Several studies have also examined association of the founder mutation 471delAAAG and of the non-synonymous SNP rs486907 in RNASEL with sporadic and familial/hereditary prostate cancer in different populations [14–39]. The 471delAAAG is a frameshift, truncating, 4-bp deletion at codon 157, which leads to a premature stop codon at position 164 of the RNASEL protein and is anticipated to inactivate the protein. This founder mutation was initially reported by Rennert et al. to be more frequent among Ashkenazi Jewish prostate cancer patients (6.9%) in comparison to unaffected controls (2.4%) [15]. However, this initial study was based on mutation screening of 87 prostate cancer patients and 83 controls and thus the findings could be due to chance. Following this report, two other studies [20, 32] with larger numbers of prostate cancer patients, reported that the prevalence of this founder mutation was similar in prostate cancer cases and controls:- a finding that did not support an association between the 471delAAAG mutation and prostate cancer risk.
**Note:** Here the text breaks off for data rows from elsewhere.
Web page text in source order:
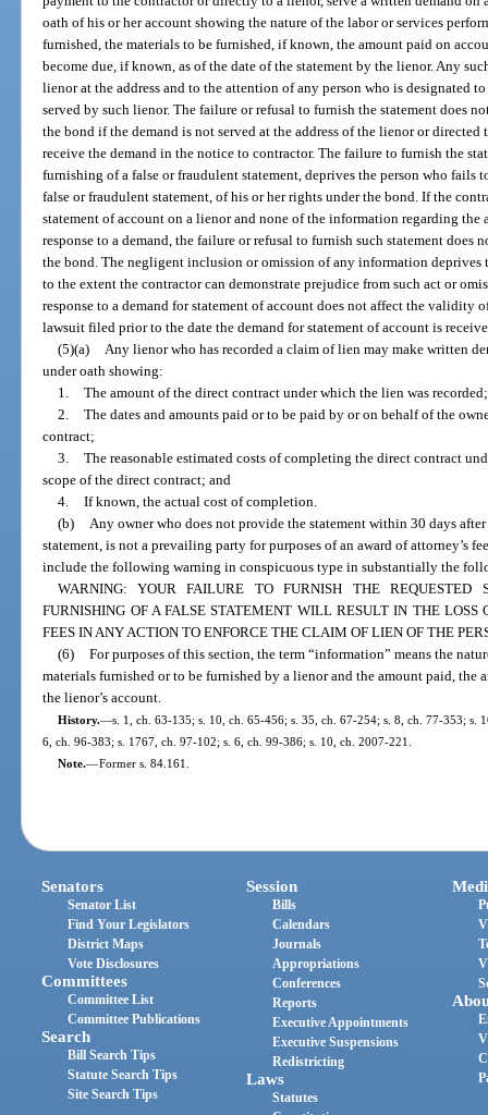
oath of his or her account showing the nature of the labor or services
furnished, the materials to be furnished, if known, the amount paid on
become due, if known, as of the date of the statement by the lienor. Any
lienor at the address and to the attention of any person who is designated
served by such lienor. The failure or refusal to furnish the statement does
the bond if the demand is not served at the address of the lienor or
receive the demand in the notice to contractor. The failure to furnish the
furnishing of a false or fraudulent statement, deprives the person who fails
false or fraudulent statement, of his or her rights under the bond. If the
statement of account on a lienor and none of the information regarding the
response to a demand, the failure or refusal to furnish such statement
the bond. The negligent inclusion or omission of any information deprives
to the extent the contractor can demonstrate prejudice from such act or
response to a demand for statement of account does not affect the validity
lawsuit filed prior to the date the demand for statement of account is
(5)(a)
Any lienor who has recorded a claim of lien may make written
under oath showing:
1. The amount of the direct contract under which the lien was recorded;
2. The dates and amounts paid or to be paid by or on behalf of the
contract;
3. The reasonable estimated costs of completing the direct contract
scope of the direct contract; and
4. If known, the actual cost of completion.
(b)
Any owner who does not provide the statement within 30 days
statement, is not a prevailing party for purposes of an award of attorney’s
include the following warning in conspicuous type in substantially the
WARNING: YOUR FAILURE TO FURNISH THE
FURNISHING OF A FALSE STATEMENT WILL RESULT IN THE
FEES IN ANY ACTION TO ENFORCE THE CLAIM OF LIEN OF THE
(6) For purposes of this section, the term “information” means the
materials furnished or to be furnished by a lienor and the amount paid, the
the lienor’s account.
History.—s. 1, ch. 63-135; s. 10, ch. 65-456; s. 35, ch. 67-254; s. 8, ch. 77-353; s.
6, ch. 96-383; s. 1767, ch. 97-102; s. 6, ch. 99-386; s. 10, ch. 2007-221.
Note.—Former s. 84.161.
Senators
Senator List
Find Your Legislators
District Maps
Vote Disclosures
Committees
Committee List
Committee Publications
Search
Bill Search Tips
Statute Search Tips
Site Search Tips
Session
Bills
Calendars
Journals
Appropriations
Conferences
Reports
Executive Appointments
Executive Suspensions
Redistricting
Laws
Statutes

In our study, we also found a similar frequency of this mutation among prostate cancer patients (1.8%) and controls (2.0%), indicating the lack of association.
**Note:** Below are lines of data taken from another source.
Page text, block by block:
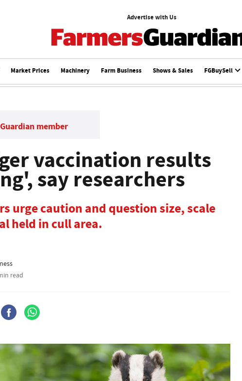
Advertise with Us
Market Prices Machinery Farm Business Shows & Sales FGBuySell
member
vaccination results
say researchers
urge caution and question size, scale
held in cull area.
read
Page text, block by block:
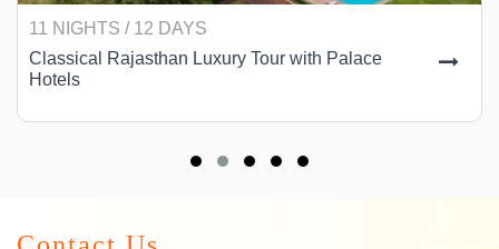
11 NIGHTS / 12 DAYS
Classical Rajasthan Luxury Tour with Palace
Hotels

With respect to the non-synonymous SNP rs486907 in RNASEL, resulting in the amino acid substitution Arg462Gln and leading to approximately three times lower enzymatic activity, the initial report suggested that this variant could be implicated in 13% of prostate cancer cases [14]. However, other studies reported a lack of overall association between this variant and sporadic prostate cancer in Caucasians [16–18, 27–29, 32, 34, 36], similar to our analysis between RNASEL rs486907 and all prostate cancer cases. Nevertheless, we observed that men with the AA genotype of RNASEL rs486907 had 35% to 50% reductions in risk of prostate cancer in comparison to men with the GG genotype, which was significant in men diagnosed at younger ages (<65 years) and among those with a first-degree family history of prostate cancer. These results are not completely surprising since the HPC1 region and RNASEL gene were identified in studies of highly aggregated families with early-onset hereditary forms of prostate cancer [10, 50]. Since only 1% of cases and controls were <50 years old in our study, we had limited power to examine associations with very early ages at prostate cancer diagnosis. The lack of association with an RNASEL mutation that inactivates the protein, but a consistent association with a missense mutation, suggests that the effect is due to either partial inactivation of the protein, and/or acquisition of a new protein activity.
HPCX and prostate cancer
In a subset of our study population, we evaluated associations between prostate cancer risk and five micro-satellite STR polymorphic markers (B270, B97, DXS1205, D33, and D60) spanning a region of approximately 330 kb on Xq27-28. Although, associations between these five markers and overall prostate cancer was not statistically significant (all global P-values >0.05), two alleles in two of the STR markers showed a positive association: allele 135 of B97 (OR=1.77, 95% CI 1.15–2.71; p=0.01), and allele 188 of DXS1205 (OR=1.65, 95% CI 1.08–2.54; p=0.02), while allele 248 of D33 marker showed an inverse association (OR = 0.77, 95% CI 0.58 – 1.01; p=0.06). Men carrying at least one of these high risk alleles (allele 135 of B97 or allele 188 of DXS1205) had also an OR of 1.73 (p=0.001) of prostate cancer in comparison to non-carriers. However, both allele 135 of B97 and allele 188 of DXS1205 were positively associated with risk of low Gleason score (2 to 6) tumors (ORs of 1.66 and 1.84, respectively), but not of high Gleason score ≥7. Similar results were observed when analysis was repeated using cases with a Gleason score 8–10.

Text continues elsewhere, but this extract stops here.